**Records contained in a dataset:**
========================

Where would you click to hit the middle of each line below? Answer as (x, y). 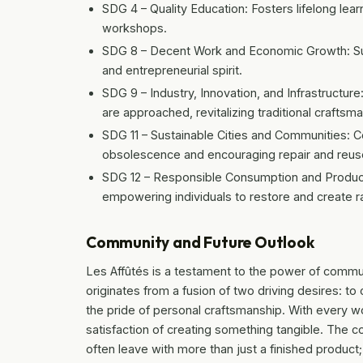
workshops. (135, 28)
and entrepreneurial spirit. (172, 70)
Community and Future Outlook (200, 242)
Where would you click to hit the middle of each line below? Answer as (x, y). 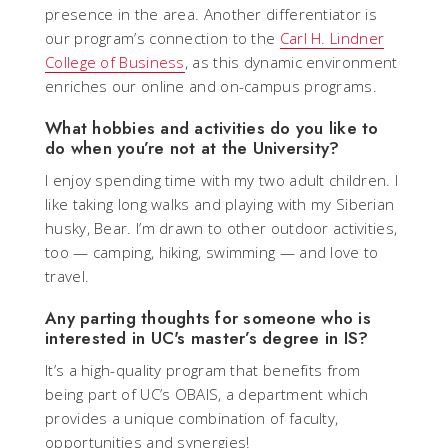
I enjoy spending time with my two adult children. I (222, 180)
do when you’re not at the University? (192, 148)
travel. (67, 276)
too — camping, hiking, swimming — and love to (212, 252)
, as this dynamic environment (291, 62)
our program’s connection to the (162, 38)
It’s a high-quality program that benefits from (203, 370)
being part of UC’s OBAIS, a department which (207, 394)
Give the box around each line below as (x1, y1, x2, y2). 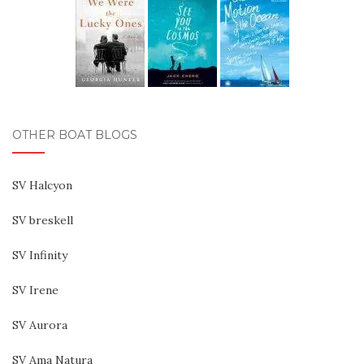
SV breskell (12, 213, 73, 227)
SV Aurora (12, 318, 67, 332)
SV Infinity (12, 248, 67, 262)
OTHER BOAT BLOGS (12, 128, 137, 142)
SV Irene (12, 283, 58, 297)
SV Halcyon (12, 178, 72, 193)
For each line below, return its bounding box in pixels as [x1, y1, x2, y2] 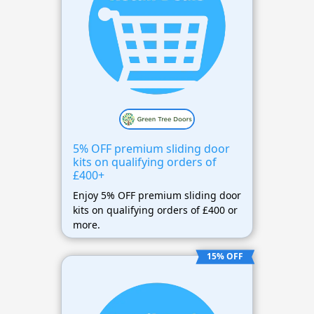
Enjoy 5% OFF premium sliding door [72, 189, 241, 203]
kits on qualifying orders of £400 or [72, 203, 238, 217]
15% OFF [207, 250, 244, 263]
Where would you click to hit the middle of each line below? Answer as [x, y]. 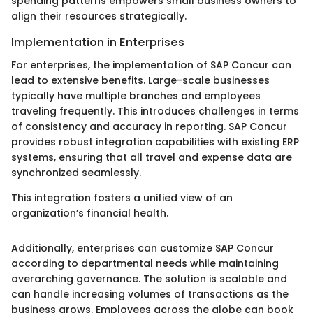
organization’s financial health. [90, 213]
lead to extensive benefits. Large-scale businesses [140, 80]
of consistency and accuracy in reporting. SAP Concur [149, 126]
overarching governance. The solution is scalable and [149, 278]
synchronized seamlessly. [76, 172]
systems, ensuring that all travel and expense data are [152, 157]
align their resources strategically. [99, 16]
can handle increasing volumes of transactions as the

========================

**Prompt:** Please reproduce the lines exactly from the one containing "SV Infinity (12, 248, 67, 262)" through the last line of the data above, and keep the pictures out.

**Answer to the problem:**
SV Infinity (12, 248, 67, 262)
OTHER BOAT BLOGS (12, 128, 137, 142)
SV Irene (12, 283, 58, 297)
SV Halcyon (12, 178, 72, 193)
For each line below, return its bounding box in pixels as [x1, y1, x2, y2] 
Enjoy 5% OFF premium sliding door [72, 189, 241, 203]
kits on qualifying orders of £400 or [72, 203, 238, 217]
15% OFF [207, 250, 244, 263]
Where would you click to hit the middle of each line below? Answer as [x, y]. 
organization’s financial health. [90, 213]
lead to extensive benefits. Large-scale businesses [140, 80]
of consistency and accuracy in reporting. SAP Concur [149, 126]
overarching governance. The solution is scalable and [149, 278]
synchronized seamlessly. [76, 172]
systems, ensuring that all travel and expense data are [152, 157]
align their resources strategically. [99, 16]
can handle increasing volumes of transactions as the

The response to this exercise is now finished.